The issues bedeviling the decades-old relationship are well-known, from flare-ups over human rights to Saudi concerns about Washington’s reliability as a security partner.

Those concerns took on new importance after attacks on Saudi oil facilities in 2019, claimed by Yemen’s Houthi rebels but widely attributed to Iran, temporarily halved crude output.

Smoke billows from an Aramco oil facility in Abqaiq about 60km (37 miles) southwest of Dhahran in Saudi Arabia’s eastern province on September 14, 2019. (AFP)

Saudi officials were deeply disappointed by the tepid response of then-US president Donald Trump’s administration, which they believed undermined their traditional oil-for-security trade-off.

Growing cooperation with Moscow and Beijing highlights how, as Alghannam put it, Riyadh is no longer content to place “all the eggs in the American basket.”

The Saudis also leaned on China to broker a landmark rapprochement with Iran announced in March, something the Biden administration was in no position to do.

Yet it is important not to exaggerate any slip in Washington’s status, Alghannam added.

“No major power has a significant military presence in the region other than the US, and this will be the case for many years to come,” he said, a point driven home by the recent deployment of 3,000 US military personnel to the Red Sea, part of a beefed-up response after tanker seizures by Iran.

‘Onus on Israel’

During last October’s dust-up over oil production, both sides were rankled by the stern exchanges that ensued, said John Hannah, a former US senior foreign policy official who has been visiting the kingdom for three decades.

“It extended to the point of very senior (Saudi officials) saying, ‘OK, you may be re-evaluating the relationship and may have questions about the future of this partnership, but let us tell you we do as well,'” Hannah recalled.

Even then, though, a genuine rupture was never seriously considered, as the Saudis were simultaneously pitching normalization terms that would lock in long-term cooperation with Washington.

The recent flurry of visits and “serious discussions aimed at taking security ties to new levels” indicate “a much improved atmosphere between top decision makers,” said Hannah, now with the Jewish Institute for National Security of America.

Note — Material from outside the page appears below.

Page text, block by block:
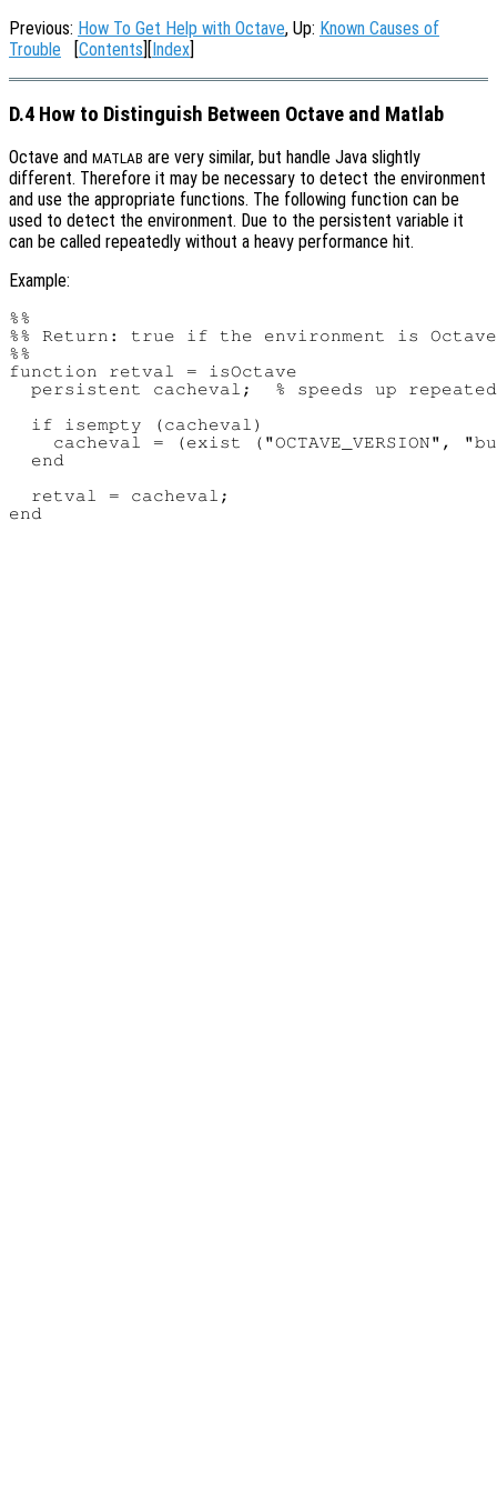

A neighborhood in the West Bank settlement of Eli overlooking a nearby Palestinian village, January 17, 2021. (Sraya Diamant/Flash90)

The new US-Saudi closeness has not gone unnoticed elsewhere, including among Palestinian officials who hope Riyadh will insist on an independent Palestinian state.

“I hope that the Saudis will stick to that position and not yield to any kind of pressure, intimidation, coming from the Biden administration or any other power outside of that,” Palestinian Authority foreign minister Riad al-Maliki said last week.

Alghannam said Riyadh needs to know whether the Israelis are “actively working towards making tangible progress on resolving the Palestinian-Israeli conflict.”

He added: “The onus now lies not on Saudi Arabia, but on Israel, to demonstrate its readiness for peace with the kingdom.”